Items listed in a dataset
···

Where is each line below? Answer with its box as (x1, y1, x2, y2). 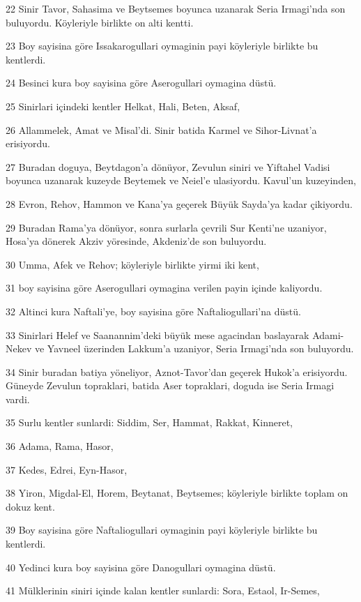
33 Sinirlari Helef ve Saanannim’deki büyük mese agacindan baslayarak (6, 327, 309, 342)
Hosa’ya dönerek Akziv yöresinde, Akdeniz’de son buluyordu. (6, 234, 267, 248)
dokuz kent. (6, 499, 55, 513)
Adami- (312, 327, 344, 342)
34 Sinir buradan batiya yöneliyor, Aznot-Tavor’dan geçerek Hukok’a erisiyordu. (6, 364, 348, 379)
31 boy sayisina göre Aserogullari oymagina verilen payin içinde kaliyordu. (6, 280, 323, 295)
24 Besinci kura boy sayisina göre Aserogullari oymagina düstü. (6, 75, 277, 90)
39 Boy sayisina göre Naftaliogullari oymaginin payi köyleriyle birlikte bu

···

Aim of the exercise — Could you copy every line in the records that holds "sayisina"?

Task result —
31 boy sayisina göre Aserogullari oymagina verilen payin içinde kaliyordu. (6, 280, 323, 295)
24 Besinci kura boy sayisina göre Aserogullari oymagina düstü. (6, 75, 277, 90)
39 Boy sayisina göre Naftaliogullari oymaginin payi köyleriyle birlikte bu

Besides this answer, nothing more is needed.